New Haven, CT (PRWEB) November 16, 2013
Connecticut Hospice Arts Program’s extraordinary staff and volunteers have been named as one of five “In the Wings” awardees to be applauded at The Arts Council of Greater New Haven’s annual Arts Awards Luncheon, Fri. Dec. 6 at the New Haven Lawn Club.
Nominated by members of the public, The Connecticut Hospice’s Arts Program was selected by The Arts Council for “the tireless work of staff and volunteers helping patients and families through physically and emotionally painful times, providing means of expression that celebrate life, create new memories, and bring beauty to those at the end of life’s journey.”
“The award is called ‘In the Wings’ - an appropriate theme, because we literally work in the hospital’s Sun and Star wings,” said Katherine Blossom, The Connecticut Hospice’s Arts Director. “It recognizes people who are not necessarily in the spotlight themselves but who bring the arts to individuals or to the community at large.”
While it may not always have been in the spotlight, the Connecticut Hospice’s unique Arts Program has always been in the forefront of arts in healthcare. In 1979 it was America’s first Hospice Arts Program, with an grant from the National Endowment for the Arts. Since then, the program has evolved and grown to include a robust staff, supported by volunteers and Master’s degree interns from several universities in Connecticut, New York, Massachusetts and Florida. The program has long served as a model for those of other organizations across the country, and its work has been presented at educational conferences nationally and internationally.

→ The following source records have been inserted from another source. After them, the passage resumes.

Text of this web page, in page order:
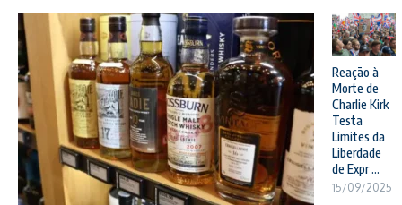
Reação à
Morte de
Charlie Kirk
Testa
Limites da
Liberdade
de Expr ...
15/09/2025
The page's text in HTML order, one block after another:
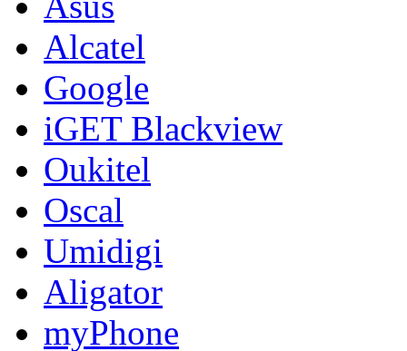
Alcatel
Google
iGET Blackview
Oukitel
Oscal
Umidigi
Aligator
myPhone
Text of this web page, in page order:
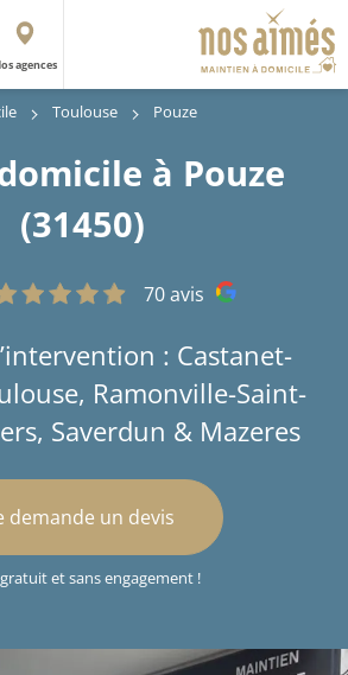
agences
Toulouse Pouze
à Pouze
(31450)
70 avis
: Castanet-
Ramonville-Saint-
Saverdun & Mazeres
demande un devis
gratuit et sans engagement !
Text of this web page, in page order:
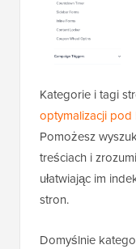
Kategorie i tagi
optymalizacji pod
Pomożesz
treściach i
ułatwiając im
stron.
Domyślnie
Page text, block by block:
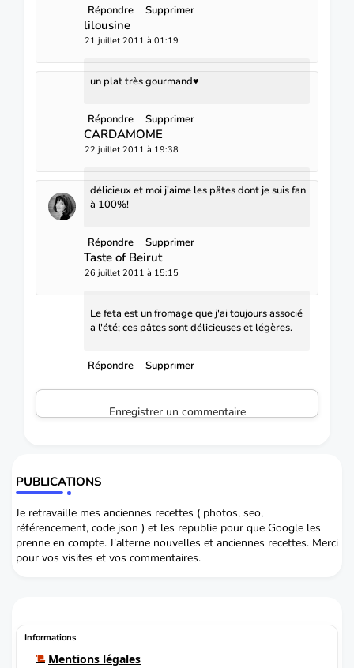
Répondre Supprimer
lilousine
21 juillet 2011 à 01:19
un plat très gourmand♥
Répondre Supprimer
CARDAMOME
22 juillet 2011 à 19:38
délicieux et moi j'aime les pâtes dont je suis fan
à 100%!
Répondre Supprimer
Taste of Beirut
26 juillet 2011 à 15:15
Le feta est un fromage que j'ai toujours associé
a l'été; ces pâtes sont délicieuses et légères.
Répondre Supprimer
Enregistrer un commentaire
PUBLICATIONS
Je retravaille mes anciennes recettes ( photos, seo,
référencement, code json ) et les republie pour que Google les
prenne en compte. J'alterne nouvelles et anciennes recettes. Merci
pour vos visites et vos commentaires.
Informations
Mentions légales
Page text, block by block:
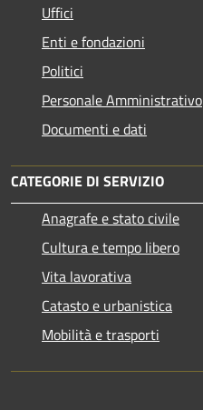
Uffici
Enti e fondazioni
Politici
Personale Amministrativo
Documenti e dati
CATEGORIE DI SERVIZIO
Anagrafe e stato civile
Cultura e tempo libero
Vita lavorativa
Catasto e urbanistica
Mobilità e trasporti
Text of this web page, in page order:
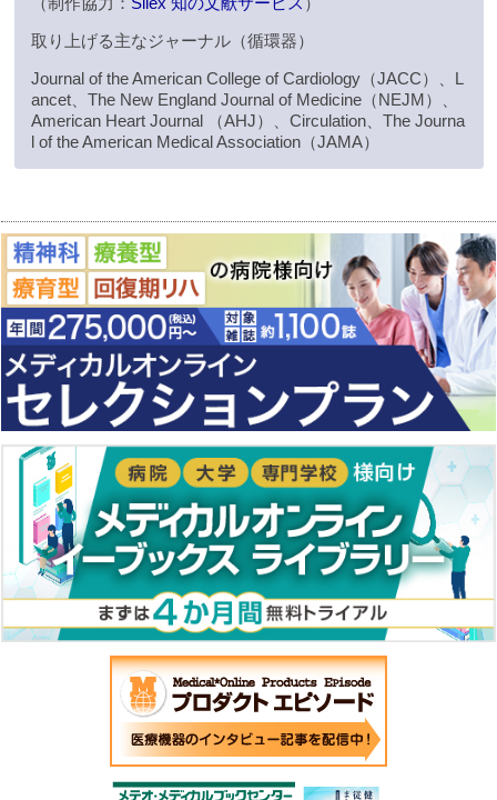
取り上げる主なジャーナル（循環器）
Journal of the American College of Cardiology（JACC）、L
ancet、The New England Journal of Medicine（NEJM）、
American Heart Journal （AHJ）、Circulation、The Journa
l of the American Medical Association（JAMA）
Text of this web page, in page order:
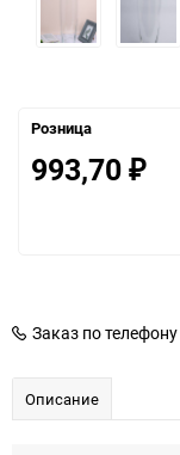
Розница
993,70 ₽
Заказ по телефону
Описание
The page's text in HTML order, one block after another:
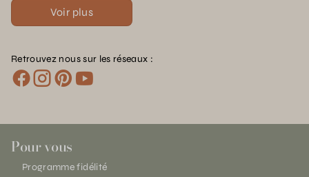
Voir plus
Retrouvez nous sur les réseaux :
Pour vous
Programme fidélité
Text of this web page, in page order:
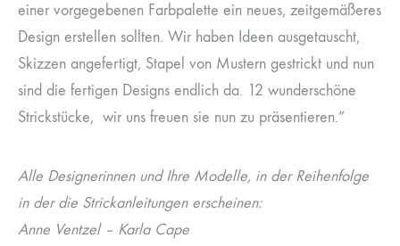
einer vorgegebenen Farbpalette ein neues, zeitgemäßeres
Design erstellen sollten. Wir haben Ideen ausgetauscht,
Skizzen angefertigt, Stapel von Mustern gestrickt und nun
sind die fertigen Designs endlich da. 12 wunderschöne
Strickstücke, wir uns freuen sie nun zu präsentieren.”
Alle Designerinnen und Ihre Modelle, in der Reihenfolge
in der die Strickanleitungen erscheinen:
Anne Ventzel – Karla Cape
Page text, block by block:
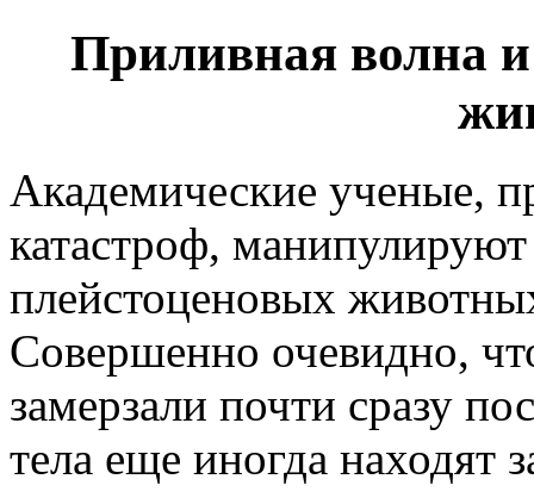
Приливная волна
Академические ученые,
катастроф,
плейстоценовых
Совершенно очевидно,
замерзали почти сразу
тела еще иногда
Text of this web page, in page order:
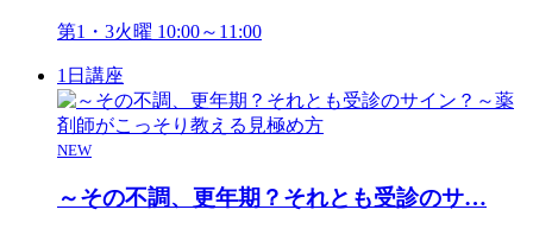
第1・3火曜 10:00～11:00
1日講座
NEW
～その不調、更年期？それとも受診のサ…
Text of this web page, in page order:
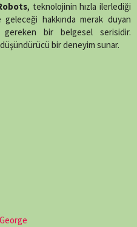
, teknolojinin hızla ilerlediği
hakkında merak duyan
bir belgesel serisidir.
bir deneyim sunar.
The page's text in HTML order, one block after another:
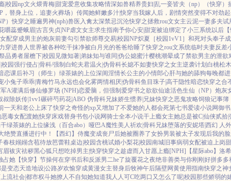
|校园np文火煨青梅|甜宠爱意收集攻略情深如兽精养贵妇|乱一妾皆夫（np） （快穿）
，替身上位，追妻火葬场） 传闻她鲜嫩多汁|快穿当我嫁人后，剧情突然变得不对劲
）快穿之睡遍男神(nph)兽医 入禽太深禁忌沉沦快穿之拯救rou文女主云泥一妻多夫试
嚼蕊蹙蛾眉|古言失贞|NP虐文女主求生指南予你心安|甜宠被迫绑定了小三系统以后【
配穿成男主的炮灰前妻勾引禁欲师尊交易|校园NP炽夏［校园1vV1］ 和死对头奉子
穿进兽人世界被各种吃干抹净被白月光的爸爸给睡了快穿之rou文系统临时夫妻反差
品勇者屋檐下|校园 见微知著|弟妹知与谁同|伪公媳蜜汁樱桃潮晕成了禁欲男主的泄欲
校园强行侵占|骨科/强制 白蛇夫君温火|伪骨科长媳不如妻快穿之女主逆袭计划 白桃松
恋课后补习（师生） 绿茶婊的上位深闺淫情长公主的小情郎心肝与她的舔狗每晚都
小兔子乖乖|青梅竹马永远也会化雾两情相厌|伪骨科鱼目珠子|高干隐性暗恋快穿之合
A灌满后修仙修罗场 (NPH)恋爱脑，但强制爱穿书之欲欲仙途活色生仙（NP） 炮灰
叔除妖传|1vv1碾碎芍药花|ABO 伪骨科兄妹娇生惯养|兄妹快穿之恶鬼攻略饲狼记事簿
一天和老公上床了快穿之奇怪的xp又增加了不爱她的人都会死第七书爱读小说网御
恶毒女配渡她|快穿床戏替身书包小说网骑士全本小说干上瘾女主她总是被C|仙侠贰拾|
绿茶婊的上位缘浅（百合abo）哑巴A魔性美人祈欢|骨科兄妹堕落的安妮塔|西幻 人外
绝赞直播进行中！ 【西幻】侍魔变成丧尸后她被圈养了女扮男装被太子发现后我的
春枝嫋嫋含苞待放芭蕾鞋桌边|校园含桃试婚小梨花|校园南城旧事病弱女配被迫上岗
眉袚灾祛秽黑心狐只想吃掉男主|快穿快穿之趁虚而入甘愿上瘾[NPH] 【星际abo】洛
占她 【快穿】节操何在穿书后和反派男二he了旋覆花之夜绝非善类与你刚刚好拼多多
变态天造地设|公路岁欢愉穿成黄漫女主替身后牧神午后隔壁网黄使用指南快穿之神
上流社会|都市权斗她撩人不自知她知道我人人可C吃两口又怎么了呢|校园那些娇弱的
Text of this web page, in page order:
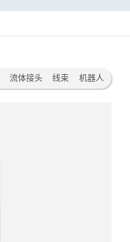
流体接头 线束 机器人
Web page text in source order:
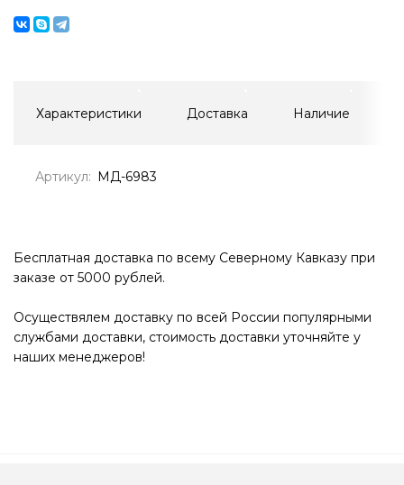
Характеристики Доставка Наличие
Артикул: МД-6983
Бесплатная доставка по всему Северному Кавказу при
заказе от 5000 рублей.
Осуществялем доставку по всей России популярными
службами доставки, стоимость доставки уточняйте у
наших менеджеров!
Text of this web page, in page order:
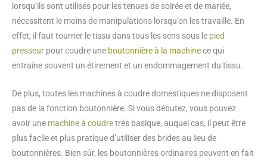
lorsqu’ils sont utilisés pour les tenues de soirée et de mariée,
nécessitent le moins de manipulations lorsqu’on les travaille. En
effet, il faut tourner le tissu dans tous les sens sous le pied
presseur pour coudre une boutonnière à la machinece qui
entraîne souvent un étirement et un endommagement du tissu.
De plus, toutes les machines à coudre domestiques ne disposent
pas de la fonction boutonnière. Si vous débutez, vous pouvez
avoir une machine à coudretrès basique, auquel cas, il peut être
plus facile et plus pratique d’utiliser des brides au lieu de
boutonnières. Bien sûr, les boutonnières ordinaires peuvent en fait
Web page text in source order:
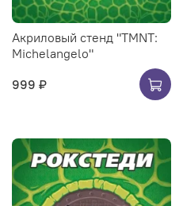
Акриловый стенд "TMNT:
Michelangelo"
999 ₽
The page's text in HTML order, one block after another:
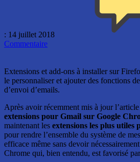
: 14 juillet 2018
Commentaire
Extensions et add-ons à installer sur
le personnaliser et ajouter des fonctions
d’envoi d’emails.
Après avoir récemment mis à jour l’article
extensions pour Gmail sur Google
maintenant les extensions les plus
pour rendre l’ensemble du système de
efficace même sans devoir
Chrome qui, bien entendu, est favorisé
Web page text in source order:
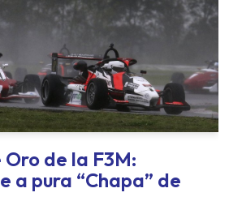
de la F3M:
a pura “Chapa” de
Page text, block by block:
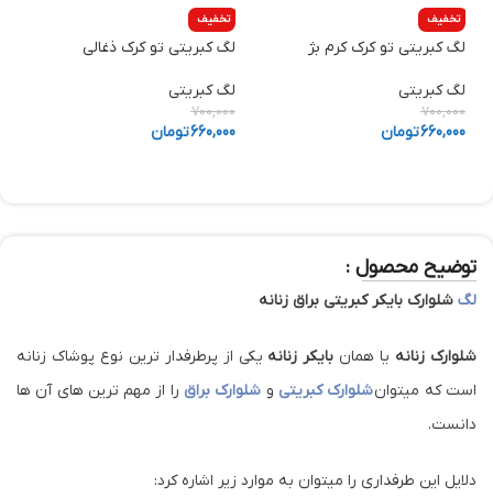
تخفیف
لگ کبریتی تو کرک کرم بژ
لگ کبریتی
700,000
660,000تومان
تخفیف
لگ کبریتی تو کرک ذغالی
لگ کبریتی
700,000
660,000تومان
توضیح محصول :
لگ شلوارک بایکر کبریتی براق زنانه
شلوارک زنانه یا همان بایکر زنانه یکی از پرطرفدار ترین نوع پوشاک زنانه
است که میتوانشلوارک کبریتی و شلوارک براق را از مهم ترین های آن ها
دانست.
دلایل این طرفداری را میتوان به موارد زیر اشاره کرد:
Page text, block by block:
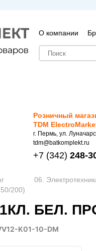
О компании
Розничный
TDM
г. Пермь, ул.
tdm@batkomplekt.ru
+7 (342) 248-
06.
200)
БЕЛ.
K01-10-DM
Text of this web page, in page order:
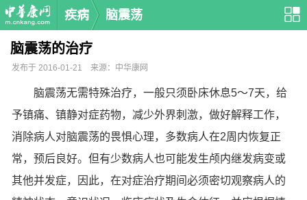
疾病 脑震荡
脑震荡的治疗
发布于 2016-01-21 来源：中华康网
脑震荡无需特殊治疗，一般只须卧床休息5～7天，给
予镇痛、镇静对症药物，减少外界刺激，做好解释工作，
消除病人对脑震荡的畏惧心理，多数病人在2周内恢复正
常，预后良好。但有少数病人也可能发生颅内继发病变或
其他并发症，因此，在对症治疗期间必须密切观察病人的
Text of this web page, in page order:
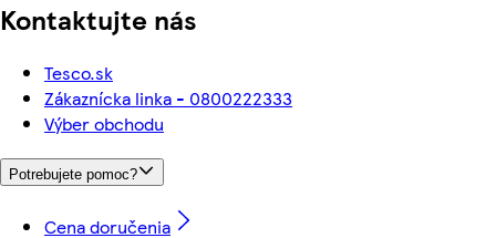
Kontaktujte nás
Tesco.sk
Zákaznícka linka - 0800222333
Výber obchodu
Potrebujete pomoc?
Cena doručenia
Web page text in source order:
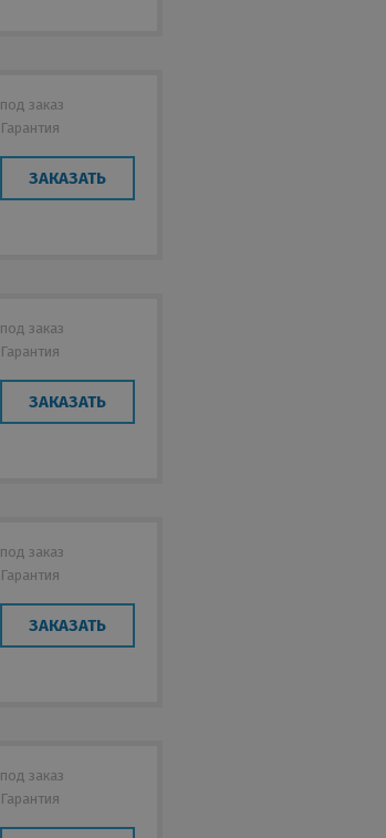
под заказ
Гарантия
ЗАКАЗАТЬ
под заказ
Гарантия
ЗАКАЗАТЬ
под заказ
Гарантия
ЗАКАЗАТЬ
под заказ
Гарантия
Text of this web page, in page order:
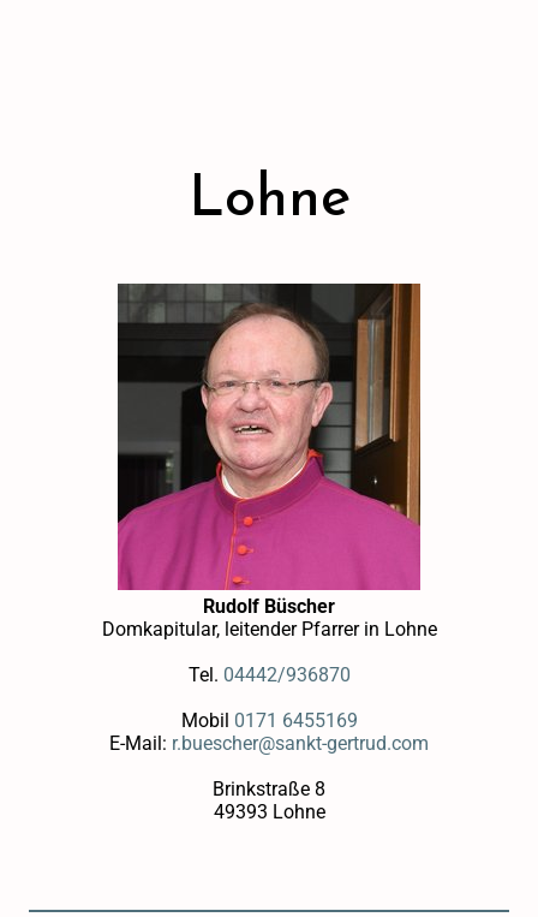
Lohne
Rudolf Büscher
Domkapitular, leitender Pfarrer in Lohne
Tel. 04442/936870
Mobil 0171 6455169
E-Mail: r.buescher@sankt-gertrud.com
Brinkstraße 8
49393 Lohne
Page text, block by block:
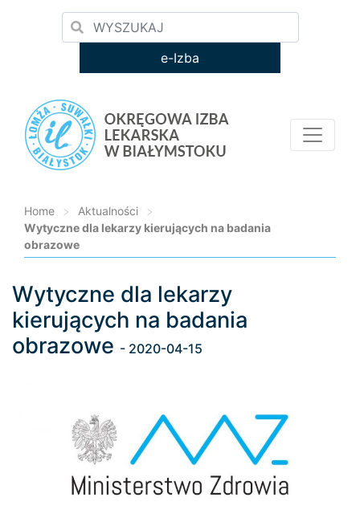
e-Izba
Home > Aktualności
>
Wytyczne dla lekarzy kierujących na badania
obrazowe
Loading...
Wytyczne dla lekarzy
kierujących na badania
obrazowe - 2020-04-15
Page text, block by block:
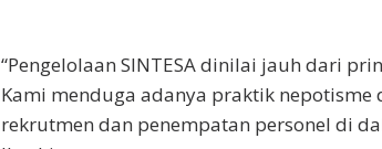
“Pengelolaan SINTESA dinilai jauh dari
Kami menduga adanya praktik nepotisme
rekrutmen dan penempatan personel di
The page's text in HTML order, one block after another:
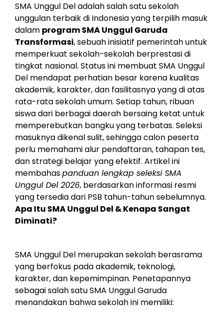
SMA Unggul Del adalah salah satu sekolah
unggulan terbaik di Indonesia yang terpilih masuk
dalam program SMA Unggul Garuda
Transformasi, sebuah inisiatif pemerintah untuk
memperkuat sekolah-sekolah berprestasi di
tingkat nasional. Status ini membuat SMA Unggul
Del mendapat perhatian besar karena kualitas
akademik, karakter, dan fasilitasnya yang di atas
rata-rata sekolah umum. Setiap tahun, ribuan
siswa dari berbagai daerah bersaing ketat untuk
memperebutkan bangku yang terbatas. Seleksi
masuknya dikenal sulit, sehingga calon peserta
perlu memahami alur pendaftaran, tahapan tes,
dan strategi belajar yang efektif. Artikel ini
membahaspanduan lengkap seleksi SMA
Unggul Del 2026, berdasarkan informasi resmi
yang tersedia dari PSB tahun-tahun sebelumnya.
Apa Itu SMA Unggul Del & Kenapa Sangat
Diminati?
SMA Unggul Del merupakan sekolah berasrama
yang berfokus pada akademik, teknologi,
karakter, dan kepemimpinan. Penetapannya
sebagai salah satu SMA Unggul Garuda
menandakan bahwa sekolah ini memiliki:

An integral part of Hospice’s Interdisciplinary Team, the Arts Program serves patients and families at Connecticut Hospice’s Branford-based Advanced Palliative Care Hospital 365 days a year and also provides home care arts programming throughout the state. The program is staffed by a variety of artists, musicians, therapists, teachers, students and volunteers offering daily opportunities for expression, creativity and relief from stress, pain. All arts programs and events are offered without cost to patients or family participants. As an unfunded mandate that has always been required by the institution, the Arts Program continually seeks philanthropic funds to support its work.
Art exhibit – We received a letter from a patient and family of how exhibiting the patient’s works was a first for them and totally exhilarating. Patrons that reviewed the work were equally inspired.
“Through the arts we foster an environment of living,” said Blossom. “The arts empower patients and family members by giving them control and means of expression; they also allow people to say difficult things in a metaphorical or symbolic framework.
Our ongoing research teaches us that this work, when integrated with other clinical components, helps to alleviate pain and other associated symptoms for both patients and families, said Mrs. Marc Alphons Hurzeler, R.N., M.P.H. , H.A., President and CEO.
Community volunteers are actively recruited and always welcome, Blossom added. “Volunteers undergo thorough training and orientation, and the feedback we get from them is that working in our program has been richly rewarding, and in some cases has changed their lives.”